I stumbled upon a discussion about “90s fonts” on HN recently and since this blog has a bit of a retro theme going on as well I was quite interested and decided to do some further digging. In order to test this on my site I disabled ClearType—the brand name if you will of Microsofts font antialiasing—and set the font used to Arial and wow, that felt like pretty much the perfect combination. It had the same blocky look seen in the screenshots of the article and it just kind of felt like it fit perfectly in here.
Unfortunately, there seems to be no sane way of achieving this. If it were available, font-smooth feels like the only reasonable way to get the correct look but not only is it very much non-standard, the Firefox variant of it is only enabled on OS X making it not really fit for purpose.
Now the approach the original article ended up with was creating a new font which mimicked the rendering of that font on older versions of Windows, and while this looked quite good to me there were some problems identified in the discussion which made me feel that wouldn’t be an appropriate approach for this site. Also, from what I could tell, they didn’t make their font-files available, so that also put a bit of a damper on that thought—to be fair, I didn’t look at the source, maybe there was a simple note there with a license.
Someone mentions bitmap fonts being usable, but I didn’t really find anything to support this statement and rather more comments stating the opposite as well as the original article.
Idea #2: Importing bitmap font filesConvincing-looking 90s fonts in modern browsers
We couldn’t make vector fonts look pixelated, but could we get around this by importing authentic 90s bitmap font files instead? We had a Windows 98 disk image with all of the system fonts including MS Serif: a riff on Times New Roman in the bitmap .FON format dating back to Windows 1.x. Unfortunately, we quickly found out that CSS @font-face doesn’t work with .FON files, and none of the web-based font conversion tools that we could find would convert them to the vector formats that are usable with @font-face.
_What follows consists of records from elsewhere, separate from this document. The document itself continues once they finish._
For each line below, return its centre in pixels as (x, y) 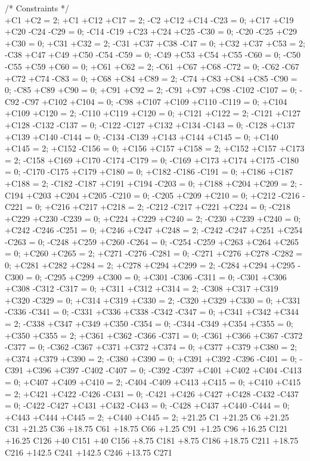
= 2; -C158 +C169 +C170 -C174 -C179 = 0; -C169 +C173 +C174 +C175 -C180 (152, 160)
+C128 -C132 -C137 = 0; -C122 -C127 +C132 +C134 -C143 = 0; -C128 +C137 (150, 124)
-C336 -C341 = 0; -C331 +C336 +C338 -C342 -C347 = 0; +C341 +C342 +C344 (152, 312)
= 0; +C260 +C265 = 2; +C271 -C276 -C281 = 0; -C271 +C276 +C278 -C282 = (154, 253)
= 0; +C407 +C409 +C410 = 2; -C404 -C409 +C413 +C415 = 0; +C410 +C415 (153, 382)
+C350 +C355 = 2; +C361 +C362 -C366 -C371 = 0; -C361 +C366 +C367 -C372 (154, 335)
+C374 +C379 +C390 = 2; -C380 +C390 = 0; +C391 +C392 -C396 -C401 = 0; (151, 358)
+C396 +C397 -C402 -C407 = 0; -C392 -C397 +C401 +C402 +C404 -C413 (164, 370)

And even if they were useable there would be problems with scaling since bitmap fonts have one “native” size and anything else will not look all that good.
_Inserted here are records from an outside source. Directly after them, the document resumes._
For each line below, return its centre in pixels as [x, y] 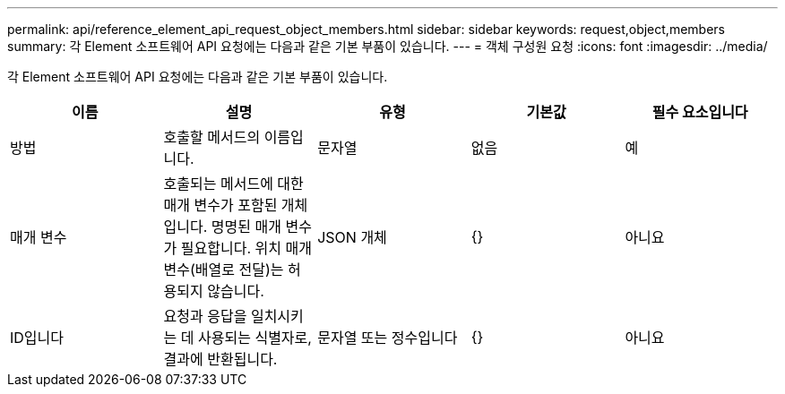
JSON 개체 [352, 237]
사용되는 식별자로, [255, 338]
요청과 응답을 [205, 316]
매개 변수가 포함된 [220, 205]
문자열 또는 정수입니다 [388, 338]
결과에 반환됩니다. [220, 359]
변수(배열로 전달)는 [224, 270]
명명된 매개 [246, 227]

With all of this at hand, I concluded that there was no way for me to achieve this look in a way that would also be technically satisfying to myself so I then ended up spending some time hunting for other fonts which might satisfy my itch for a more retro look without necessarily being as authentic as this. I did find a style I find quite satisfying but in the end decided it’s probably better to leave well enough alone for now (there was also the slight matter of it being Mozilla’s core typeface, which made it feel somewhat wrong to use it). As far as I can tell the current fonts provide quite decent legibility and while they might not be retro still have a quite pleasant air about them making them nice to read.